> WHAT IS EXPECTED:
Work through the data and say how many lines contain "della". The number alone is the answer.

> INPUT DATA:
((

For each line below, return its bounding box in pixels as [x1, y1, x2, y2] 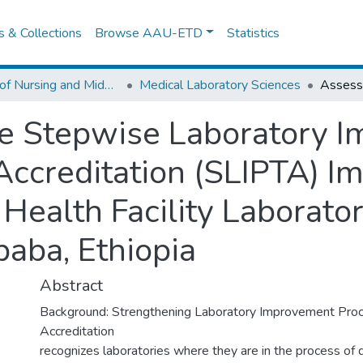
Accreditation [40, 322, 114, 340]
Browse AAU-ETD [95, 23, 203, 42]
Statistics [227, 23, 280, 42]
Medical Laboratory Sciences [139, 76, 301, 94]
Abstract [40, 275, 103, 297]
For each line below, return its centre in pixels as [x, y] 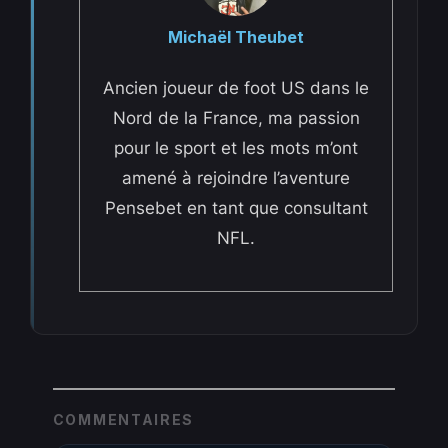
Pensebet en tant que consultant [236, 207]
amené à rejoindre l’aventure [236, 177]
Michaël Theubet [236, 36]
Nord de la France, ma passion [236, 117]
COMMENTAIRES [123, 420]
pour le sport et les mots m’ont [236, 147]
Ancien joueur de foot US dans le [236, 87]
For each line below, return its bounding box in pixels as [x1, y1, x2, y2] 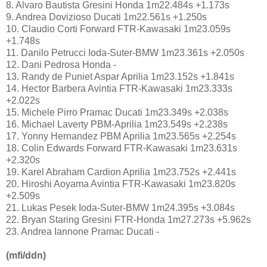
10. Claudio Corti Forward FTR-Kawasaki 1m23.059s [6, 24, 231, 35]
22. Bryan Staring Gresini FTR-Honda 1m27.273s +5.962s [6, 215, 251, 225]
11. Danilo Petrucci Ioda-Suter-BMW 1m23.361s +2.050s [6, 48, 244, 58]
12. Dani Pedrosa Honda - [6, 60, 116, 70]
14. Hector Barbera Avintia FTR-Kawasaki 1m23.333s [6, 83, 232, 94]
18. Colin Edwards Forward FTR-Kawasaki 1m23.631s [6, 143, 237, 154]
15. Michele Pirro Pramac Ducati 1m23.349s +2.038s [6, 107, 228, 118]
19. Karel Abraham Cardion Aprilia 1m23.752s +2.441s [6, 167, 236, 178]
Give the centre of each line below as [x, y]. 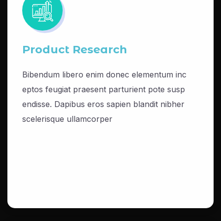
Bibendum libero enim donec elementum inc [104, 74]
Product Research [75, 50]
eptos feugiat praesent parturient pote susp [104, 89]
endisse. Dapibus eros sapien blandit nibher [103, 104]
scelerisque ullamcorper [67, 119]
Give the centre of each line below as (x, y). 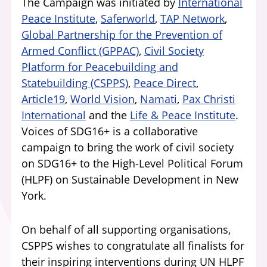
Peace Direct (165, 83)
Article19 (43, 99)
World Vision (103, 99)
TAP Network (193, 18)
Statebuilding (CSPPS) (75, 83)
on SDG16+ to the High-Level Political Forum (132, 163)
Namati (159, 99)
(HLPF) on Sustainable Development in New (130, 179)
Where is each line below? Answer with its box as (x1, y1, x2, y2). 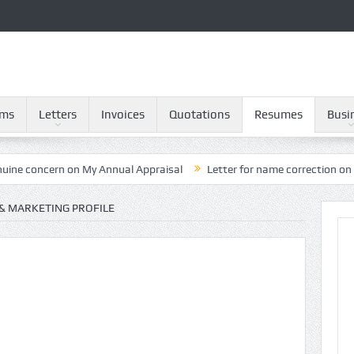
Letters (39, 107, 77, 122)
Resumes (254, 107, 303, 122)
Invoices (101, 107, 145, 122)
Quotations (169, 107, 230, 122)
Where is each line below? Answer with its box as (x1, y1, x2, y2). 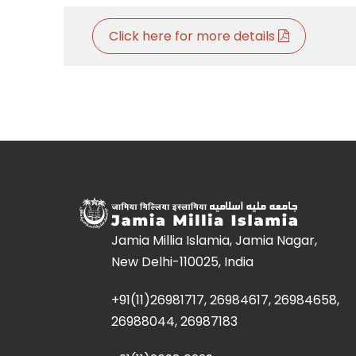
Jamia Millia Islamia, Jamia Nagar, (111, 230, 317, 250)
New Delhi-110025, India (111, 252, 253, 271)
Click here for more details (109, 26, 278, 45)
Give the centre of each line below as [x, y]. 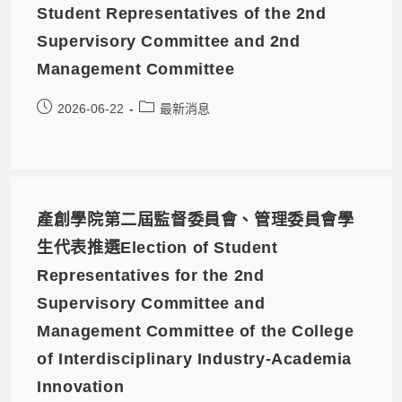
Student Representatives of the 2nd [182, 14]
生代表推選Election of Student [157, 248]
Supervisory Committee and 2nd [169, 42]
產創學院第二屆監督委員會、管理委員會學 [196, 220]
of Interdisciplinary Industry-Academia [195, 359]
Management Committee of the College [196, 332]
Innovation [81, 387]
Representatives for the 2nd [151, 276]
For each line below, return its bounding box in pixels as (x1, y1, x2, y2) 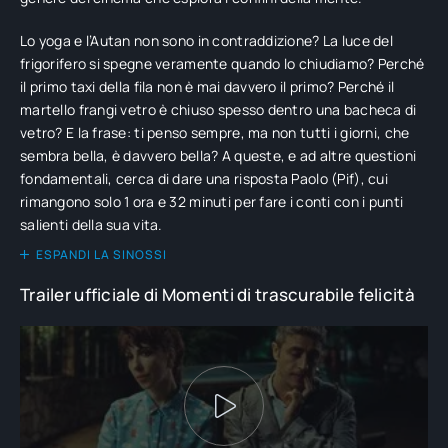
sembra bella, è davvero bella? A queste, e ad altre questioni (20, 146, 417, 165)
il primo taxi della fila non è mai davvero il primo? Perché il (20, 77, 395, 96)
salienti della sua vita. (20, 215, 163, 234)
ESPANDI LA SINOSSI (36, 246, 167, 263)
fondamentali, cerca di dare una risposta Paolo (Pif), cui (20, 169, 388, 188)
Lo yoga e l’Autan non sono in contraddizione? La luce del (20, 31, 393, 50)
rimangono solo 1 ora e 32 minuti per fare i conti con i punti (20, 192, 404, 211)
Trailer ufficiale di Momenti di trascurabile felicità (20, 283, 415, 306)
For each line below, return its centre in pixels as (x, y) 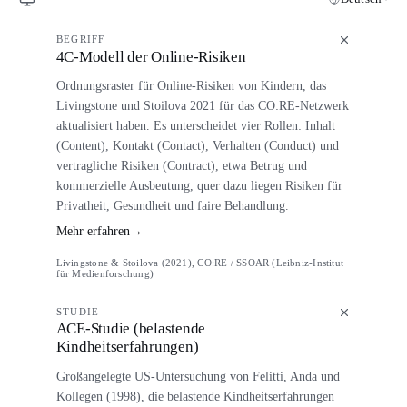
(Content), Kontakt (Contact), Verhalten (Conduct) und (197, 145)
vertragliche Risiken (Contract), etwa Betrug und (181, 165)
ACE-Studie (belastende (131, 329)
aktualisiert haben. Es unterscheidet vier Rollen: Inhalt (195, 125)
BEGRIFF (80, 40)
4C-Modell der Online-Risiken (151, 56)
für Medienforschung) (104, 274)
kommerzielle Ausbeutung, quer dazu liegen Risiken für (199, 185)
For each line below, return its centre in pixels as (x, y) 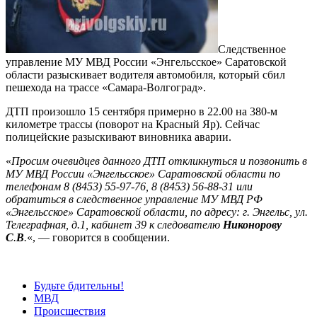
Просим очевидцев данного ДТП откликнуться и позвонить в (159, 161)
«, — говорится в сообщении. (98, 237)
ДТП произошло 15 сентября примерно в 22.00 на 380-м (142, 111)
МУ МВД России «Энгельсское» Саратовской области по (143, 173)
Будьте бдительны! (79, 285)
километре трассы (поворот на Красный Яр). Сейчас (133, 124)
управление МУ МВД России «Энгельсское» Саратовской (146, 62)
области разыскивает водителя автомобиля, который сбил (145, 74)

))

> EXERCISE RESPONSE:
2